Il n’est pas nécessaire de creuser trop profondément dans la complainte de Podemos et Vox pour conclure que Ils ne demandent pas un journalisme moins biaisé. Non. Ce qu’ils réclament, c’est le quota de sectarisme en faveur qui, selon eux, leur correspond. D’où son engouement pour les canaux d’information alternatifs, terreau fertile d’une propagande réconfortante.
[Canal Red, el trampolín de Iglesias para asaltar los cielos: « Ser como La Sexta, pero de izquierdas »]
C’est dans ce contexte que une sorte de résurgence de la « presse du parti » est en train de se produire. C’est un gain de temps et d’argent. Pourquoi dicter des slogans aux journalistes quand on peut engager des militants pour les écrire de leur plein gré. Le public auquel ils s’adressent est ce public idéologisé qui est sincèrement convaincu que le paysage médiatique est totalement dominé par le camp opposé à celui qu’ils défendent.

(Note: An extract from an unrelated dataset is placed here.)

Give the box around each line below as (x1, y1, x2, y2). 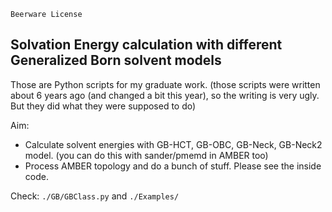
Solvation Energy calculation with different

Certains des meilleurs écrivains de leur génération ont abandonné le journalisme indépendant pour rejoindre les feuilles paroissiales des partis. Pendant ce temps, Pablo Iglesias a enfin réussi à mettre son Canal Red sur orbite.Le visionnage produit une hypnose que l’on croyait réservée aux galas de José Luis Moreno. Les déclics comme reflet des obsessions thématiques de son promoteur. Toute nouvelle est susceptible d’être amenée sur le terrain dans lequel le gourou qui est devenu politicien pour redevenir gourou est le plus à l’aise : la circonférence tracée par son propre nombril.
Mais rien de tel que d’arriver à finir d’écrire un article pour regretter le début. À ce stade, il est plus facile de penser que la dictée n’est peut-être pas une si mauvaise idée.